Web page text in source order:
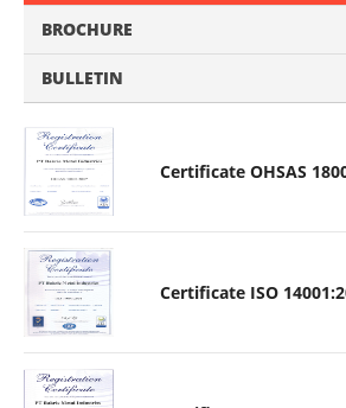
BROCHURE
BULLETIN
Certificate OHSAS
Certificate ISO
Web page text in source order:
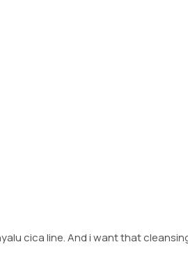
cica line. And i want that
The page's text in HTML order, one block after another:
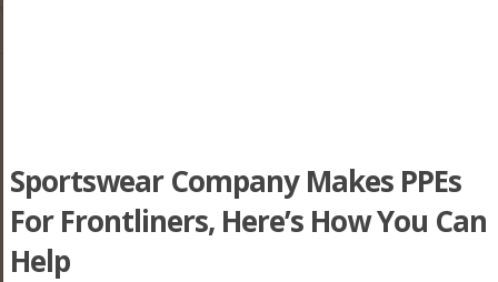
Sportswear Company Makes PPEs
For Frontliners, Here’s How You Can
Help
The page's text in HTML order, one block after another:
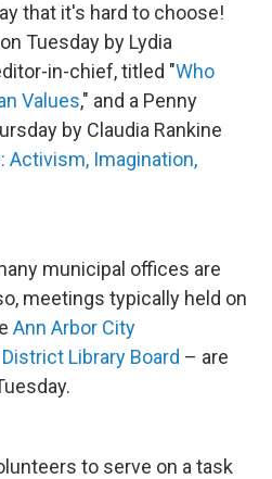
that it's hard to choose!
Tuesday by Lydia
in-chief, titled "Who
Values," and a Penny
by Claudia Rankine
Activism, Imagination,
municipal offices are
meetings typically held on
Ann Arbor City
Library Board – are
to serve on a task
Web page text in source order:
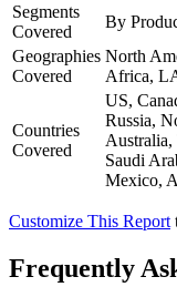
Segments
Covered
By
Geographies
Covered
North
Africa,
Countries
Covered
US,
Russia,
Saudi
Mexico,
Customize This Report
Frequently
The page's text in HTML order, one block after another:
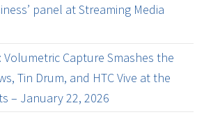
panel at Streaming Media
Volumetric Capture Smashes the
Tin Drum, and HTC Vive at the
– January 22, 2026
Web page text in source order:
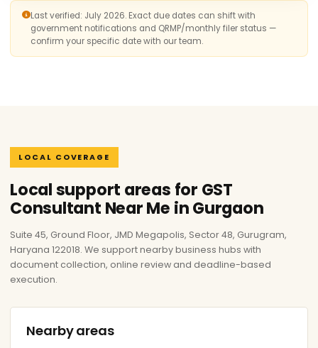
Last verified: July 2026. Exact due dates can shift with
government notifications and QRMP/monthly filer status —
confirm your specific date with our team.
LOCAL COVERAGE
Local support areas for GST
Consultant Near Me in Gurgaon
Suite 45, Ground Floor, JMD Megapolis, Sector 48, Gurugram,
Haryana 122018. We support nearby business hubs with
document collection, online review and deadline-based
execution.
Nearby areas
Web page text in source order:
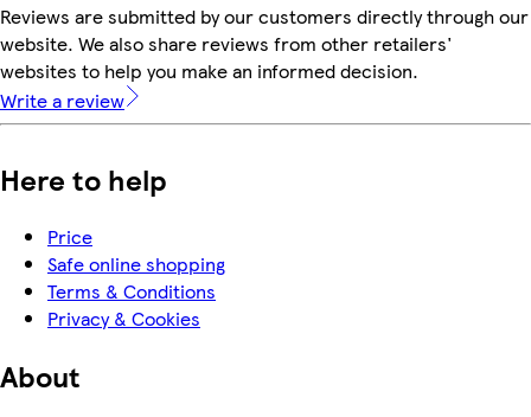
Reviews are submitted by our customers directly through our
website. We also share reviews from other retailers'
websites to help you make an informed decision.
Write a review
Here to help
Price
Safe online shopping
Terms & Conditions
Privacy & Cookies
About
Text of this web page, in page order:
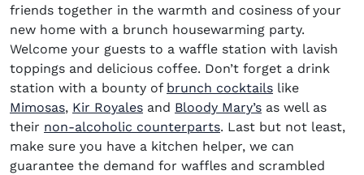
friends together in the warmth and cosiness of your
new home with a brunch housewarming party.
Welcome your guests to a waffle station with lavish
toppings and delicious coffee. Don’t forget a drink
station with a bounty of brunch cocktails like
Mimosas, Kir Royales and Bloody Mary’s as well as
their non-alcoholic counterparts. Last but not least,
make sure you have a kitchen helper, we can
guarantee the demand for waffles and scrambled
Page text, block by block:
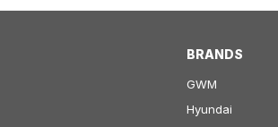
BRANDS
GWM
Hyundai
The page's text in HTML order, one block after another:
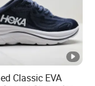
our
the procurement
products. The
system
quality
Classic EVA
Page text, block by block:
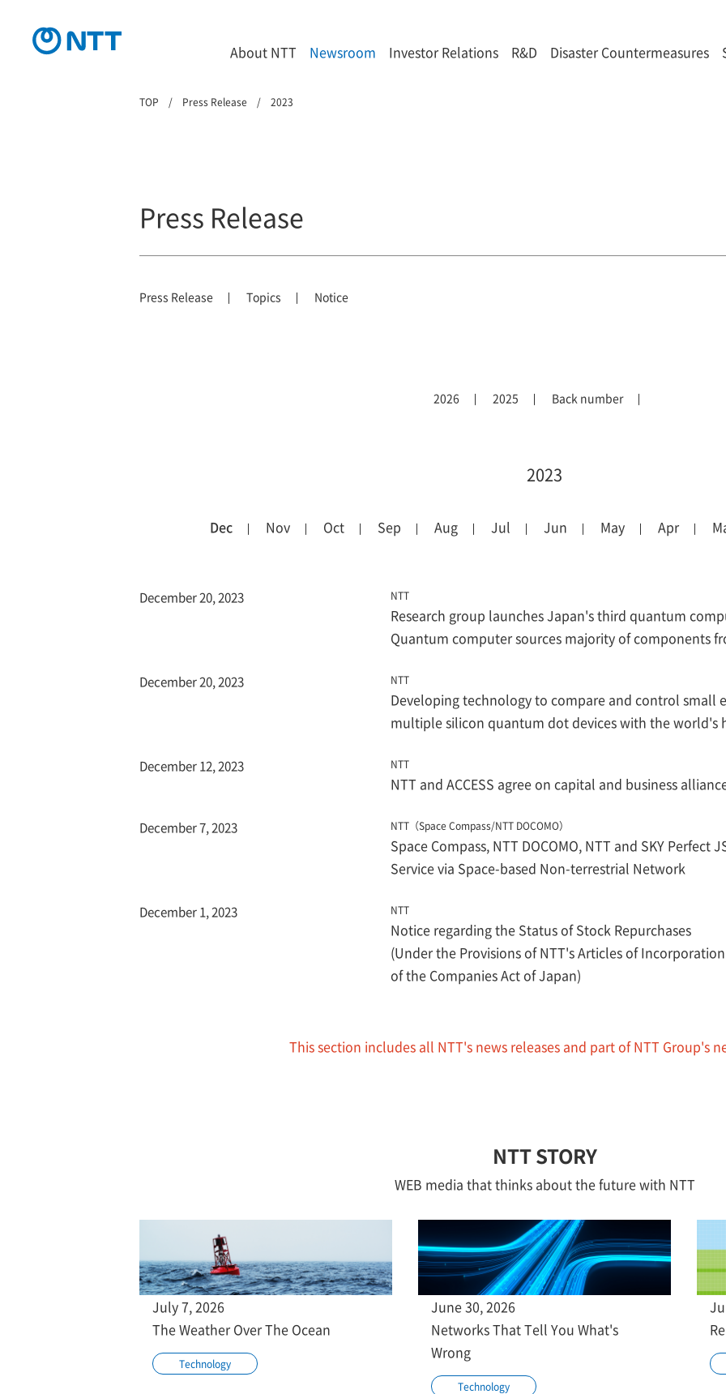
About NTT Newsroom Investor Relations R&D Disaster Countermeasures
TOP Press Release 2023
Press Release
Press Release Topics Notice
2026 2025 Back number
2023
Dec Nov Oct Sep Aug Jul Jun May Apr
December 20, 2023 NTT
Research group launches Japan's third quantum
Quantum computer sources majority of components
December 20, 2023 NTT
Developing technology to compare and control small
multiple silicon quantum dot devices with the world's
December 12, 2023 NTT
NTT and ACCESS agree on capital and business
December 7, 2023 NTT（Space Compass/NTT DOCOMO）
Space Compass, NTT DOCOMO, NTT and SKY Perfect
Service via Space-based Non-terrestrial Network
December 1, 2023 NTT
Notice regarding the Status of Stock Repurchases
(Under the Provisions of NTT's Articles of
of the Companies Act of Japan)
This section includes all NTT's news releases and part of NTT Group's
NTT STORY
WEB media that thinks about the future with NTT
July 7, 2026
The Weather Over The Ocean
Technology
June 30, 2026
Networks That Tell You What's
Wrong
Technology
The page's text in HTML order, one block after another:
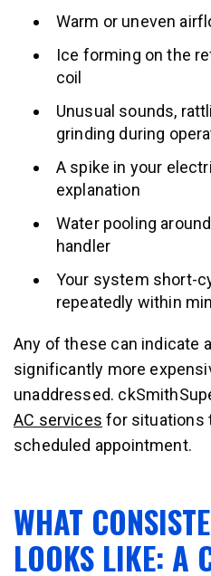
Warm or uneven
Ice forming on the
coil
Unusual sounds,
grinding during
A spike in your
explanation
Water pooling
handler
Your system short-
repeatedly within
Any of these can indicate
significantly more
unaddressed.
AC services for situations
scheduled appointment.
WHAT
LOOKS LIKE: A
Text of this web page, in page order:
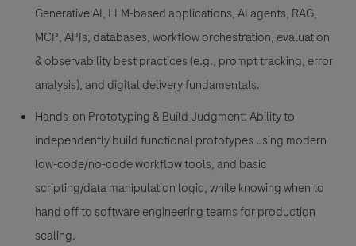
Generative AI, LLM-based applications, AI agents, RAG,
MCP, APIs, databases, workflow orchestration, evaluation
& observability best practices (e.g., prompt tracking, error
analysis), and digital delivery fundamentals.
Hands-on Prototyping & Build Judgment: Ability to
independently build functional prototypes using modern
low-code/no-code workflow tools, and basic
scripting/data manipulation logic, while knowing when to
hand off to software engineering teams for production
scaling.
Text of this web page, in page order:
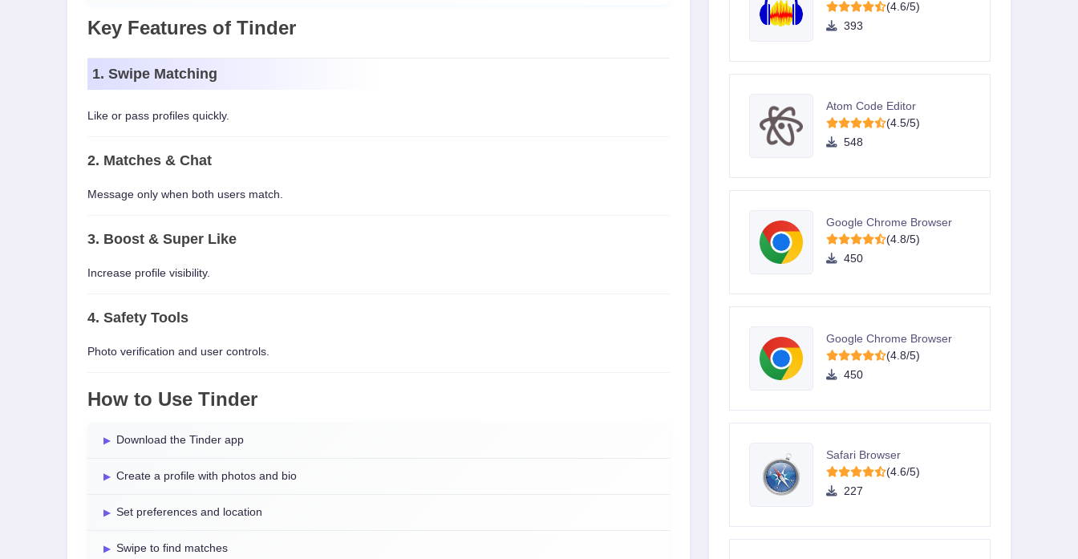
Key Features of Tinder
1. Swipe Matching
Like or pass profiles quickly.
2. Matches & Chat
Message only when both users match.
3. Boost & Super Like
Increase profile visibility.
4. Safety Tools
Photo verification and user controls.
How to Use Tinder
Download the Tinder app
Create a profile with photos and bio
Set preferences and location
Swipe to find matches
(4.6/5)
393
Atom Code Editor
(4.5/5)
548
Google Chrome Browser
(4.8/5)
450
Google Chrome Browser
(4.8/5)
450
Safari Browser
(4.6/5)
227

━━━━━━

• YOUR OBJECTIVE: Please give the data again in full, exactly as written, but without any images.

• SOLVED PROBLEM:
Web page text in source order:
BROCHURE
BULLETIN
Certificate OHSAS
Certificate ISO
Web page text in source order:
cica line. And i want that
The page's text in HTML order, one block after another:
Sportswear Company Makes PPEs
For Frontliners, Here’s How You Can
Help
The page's text in HTML order, one block after another:
that it's hard to choose!
Tuesday by Lydia
in-chief, titled "Who
Values," and a Penny
by Claudia Rankine
Activism, Imagination,
municipal offices are
meetings typically held on
Ann Arbor City
Library Board – are
to serve on a task
Web page text in source order:
Segments
Covered
By
Geographies
Covered
North
Africa,
Countries
Covered
US,
Russia,
Saudi
Mexico,
Customize This Report
Frequently
The page's text in HTML order, one block after another:
panel at Streaming Media
Volumetric Capture Smashes the
Tin Drum, and HTC Vive at the
– January 22, 2026
Web page text in source order:
Last verified: July 2026. Exact due dates can shift with
government notifications and QRMP/monthly filer status —
confirm your specific date with our team.
LOCAL COVERAGE
Local support areas for GST
Consultant Near Me in Gurgaon
Suite 45, Ground Floor, JMD Megapolis, Sector 48, Gurugram,
Haryana 122018. We support nearby business hubs with
document collection, online review and deadline-based
execution.
Nearby areas
Web page text in source order:
Reviews are submitted by our customers directly through our
website. We also share reviews from other retailers'
websites to help you make an informed decision.
Write a review
Here to help
Price
Safe online shopping
Terms & Conditions
Privacy & Cookies
About
Text of this web page, in page order:
friends together in the warmth and cosiness of your
new home with a brunch housewarming party.
Welcome your guests to a waffle station with lavish
toppings and delicious coffee. Don’t forget a drink
station with a bounty of brunch cocktails like
Mimosas, Kir Royales and Bloody Mary’s as well as
their non-alcoholic counterparts. Last but not least,
make sure you have a kitchen helper, we can
guarantee the demand for waffles and scrambled
Page text, block by block:
BRANDS
GWM
Hyundai
The page's text in HTML order, one block after another:
our
the procurement
products. The
system
quality
Classic EVA
Page text, block by block:
About NTT Newsroom Investor Relations R&D Disaster Countermeasures
TOP Press Release 2023
Press Release
Press Release Topics Notice
2026 2025 Back number
2023
Dec Nov Oct Sep Aug Jul Jun May Apr
December 20, 2023 NTT
Research group launches Japan's third quantum
Quantum computer sources majority of components
December 20, 2023 NTT
Developing technology to compare and control small
multiple silicon quantum dot devices with the world's
December 12, 2023 NTT
NTT and ACCESS agree on capital and business
December 7, 2023 NTT（Space Compass/NTT DOCOMO）
Space Compass, NTT DOCOMO, NTT and SKY Perfect
Service via Space-based Non-terrestrial Network
December 1, 2023 NTT
Notice regarding the Status of Stock Repurchases
(Under the Provisions of NTT's Articles of
of the Companies Act of Japan)
This section includes all NTT's news releases and part of NTT Group's
NTT STORY
WEB media that thinks about the future with NTT
July 7, 2026
The Weather Over The Ocean
Technology
June 30, 2026
Networks That Tell You What's
Wrong
Technology
The page's text in HTML order, one block after another:
Warm or uneven
Ice forming on the
coil
Unusual sounds,
grinding during
A spike in your
explanation
Water pooling
handler
Your system short-
repeatedly within
Any of these can indicate
significantly more
unaddressed.
AC services for situations
scheduled appointment.
WHAT
LOOKS LIKE: A
Text of this web page, in page order:
Generative AI, LLM-based applications, AI agents, RAG,
MCP, APIs, databases, workflow orchestration, evaluation
& observability best practices (e.g., prompt tracking, error
analysis), and digital delivery fundamentals.
Hands-on Prototyping & Build Judgment: Ability to
independently build functional prototypes using modern
low-code/no-code workflow tools, and basic
scripting/data manipulation logic, while knowing when to
hand off to software engineering teams for production
scaling.
Text of this web page, in page order:
Key Features of Tinder
1. Swipe Matching
Like or pass profiles quickly.
2. Matches & Chat
Message only when both users match.
3. Boost & Super Like
Increase profile visibility.
4. Safety Tools
Photo verification and user controls.
How to Use Tinder
Download the Tinder app
Create a profile with photos and bio
Set preferences and location
Swipe to find matches
(4.6/5)
393
Atom Code Editor
(4.5/5)
548
Google Chrome Browser
(4.8/5)
450
Google Chrome Browser
(4.8/5)
450
Safari Browser
(4.6/5)
227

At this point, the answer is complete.